Chapitre 14


Alastor avait été d'une attention surprenante ces derniers jours. Depuis qu'il m'avait soignée pendant ma grippe, il ne me quittait presque jamais. Il veillait sur moi avec une régularité que je n'avais plus connue depuis des années. Pas depuis que mon grand frère avait quitté la maison. Ce n'était pas une attention envahissante, mais constante. Cette prévenance silencieuse me troublait, et même si je ne voulais pas m'y attacher, une part de moi se sentait presque rassurée par sa présence. Mais je ne devais pas oublier ce qu'il était : un démon. Un être qui, au fond, n'était pas là pour me protéger, pas vraiment.

Ce matin-là, enfin remise de ma grippe, je me levai avec une envie pressante de sortir de la maison. Après tant de jours enfermée, j'avais besoin d'air, de me sentir de nouveau en contrôle de quelque chose. Je préparai mes affaires, prête à sortir faire quelques courses, mais avant même d'atteindre la porte, Alastor apparut, comme toujours, silencieux et soudain.
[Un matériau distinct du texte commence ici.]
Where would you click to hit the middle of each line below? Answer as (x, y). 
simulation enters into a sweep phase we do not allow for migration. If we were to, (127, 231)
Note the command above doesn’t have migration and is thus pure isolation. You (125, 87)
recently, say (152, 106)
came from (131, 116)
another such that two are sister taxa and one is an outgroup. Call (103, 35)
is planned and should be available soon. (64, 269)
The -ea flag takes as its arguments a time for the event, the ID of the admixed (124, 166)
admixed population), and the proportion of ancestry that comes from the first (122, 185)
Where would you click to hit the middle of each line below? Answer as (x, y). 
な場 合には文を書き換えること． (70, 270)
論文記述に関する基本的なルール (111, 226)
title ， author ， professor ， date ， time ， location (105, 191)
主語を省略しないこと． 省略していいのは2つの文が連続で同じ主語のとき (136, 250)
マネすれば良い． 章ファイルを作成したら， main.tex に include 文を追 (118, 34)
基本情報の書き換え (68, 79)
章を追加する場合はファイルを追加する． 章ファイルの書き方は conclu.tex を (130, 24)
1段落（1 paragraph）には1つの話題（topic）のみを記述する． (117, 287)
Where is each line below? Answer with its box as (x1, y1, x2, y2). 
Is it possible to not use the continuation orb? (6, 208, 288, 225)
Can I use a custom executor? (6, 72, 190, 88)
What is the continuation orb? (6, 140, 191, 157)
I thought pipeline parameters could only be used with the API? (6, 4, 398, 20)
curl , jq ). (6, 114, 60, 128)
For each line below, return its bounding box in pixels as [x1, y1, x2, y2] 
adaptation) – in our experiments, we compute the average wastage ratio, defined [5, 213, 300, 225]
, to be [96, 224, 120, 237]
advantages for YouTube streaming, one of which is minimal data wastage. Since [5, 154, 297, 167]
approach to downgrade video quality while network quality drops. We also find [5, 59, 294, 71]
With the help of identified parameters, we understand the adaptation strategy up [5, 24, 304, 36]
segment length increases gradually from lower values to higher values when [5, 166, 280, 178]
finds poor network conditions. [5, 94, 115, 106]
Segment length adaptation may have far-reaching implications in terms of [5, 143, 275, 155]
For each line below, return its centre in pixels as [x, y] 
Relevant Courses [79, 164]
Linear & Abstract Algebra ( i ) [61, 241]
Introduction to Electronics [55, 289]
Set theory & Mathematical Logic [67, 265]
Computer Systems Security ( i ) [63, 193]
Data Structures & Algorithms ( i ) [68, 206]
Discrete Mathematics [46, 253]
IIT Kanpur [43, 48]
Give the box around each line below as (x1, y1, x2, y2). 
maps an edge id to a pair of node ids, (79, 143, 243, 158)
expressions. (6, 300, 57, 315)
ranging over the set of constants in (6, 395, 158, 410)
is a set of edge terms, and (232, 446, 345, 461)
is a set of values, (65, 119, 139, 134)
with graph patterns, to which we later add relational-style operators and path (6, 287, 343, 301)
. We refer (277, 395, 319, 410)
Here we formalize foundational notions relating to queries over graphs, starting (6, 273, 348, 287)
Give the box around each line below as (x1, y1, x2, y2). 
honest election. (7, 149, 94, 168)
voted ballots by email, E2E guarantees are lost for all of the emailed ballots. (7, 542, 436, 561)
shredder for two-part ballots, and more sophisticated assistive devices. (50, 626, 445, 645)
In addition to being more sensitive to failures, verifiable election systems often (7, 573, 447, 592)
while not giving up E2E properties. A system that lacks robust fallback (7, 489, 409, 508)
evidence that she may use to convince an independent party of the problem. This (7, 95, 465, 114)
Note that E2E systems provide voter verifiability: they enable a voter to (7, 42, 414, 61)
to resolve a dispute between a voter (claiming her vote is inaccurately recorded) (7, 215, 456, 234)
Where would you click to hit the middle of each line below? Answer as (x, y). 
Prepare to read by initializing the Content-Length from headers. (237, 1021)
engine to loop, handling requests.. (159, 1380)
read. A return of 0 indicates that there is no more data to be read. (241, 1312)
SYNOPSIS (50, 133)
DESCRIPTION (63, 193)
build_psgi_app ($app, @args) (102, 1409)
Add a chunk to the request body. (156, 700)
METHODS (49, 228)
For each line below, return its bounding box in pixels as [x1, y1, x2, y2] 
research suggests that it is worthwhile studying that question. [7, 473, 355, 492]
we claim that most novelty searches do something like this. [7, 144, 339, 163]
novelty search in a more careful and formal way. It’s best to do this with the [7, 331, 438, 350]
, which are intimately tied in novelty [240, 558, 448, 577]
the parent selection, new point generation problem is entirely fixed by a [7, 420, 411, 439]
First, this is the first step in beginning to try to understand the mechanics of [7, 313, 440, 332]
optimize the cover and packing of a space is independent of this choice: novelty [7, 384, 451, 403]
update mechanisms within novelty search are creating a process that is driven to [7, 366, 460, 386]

"Où comptes-tu aller ?" demanda-t-il, son regard perçant fixé sur moi.

Je relevai la tête, légèrement agacée par son intrusion, mais en même temps habituée à ses manières. "Je vais faire quelques courses. Ça ne prendra pas longtemps," répondis-je d'une voix calme, espérant qu'il ne chercherait pas à m'en empêcher.

Il s'approcha de moi, les sourcils légèrement froncés. "Tu es sûre que tu te sens bien ?"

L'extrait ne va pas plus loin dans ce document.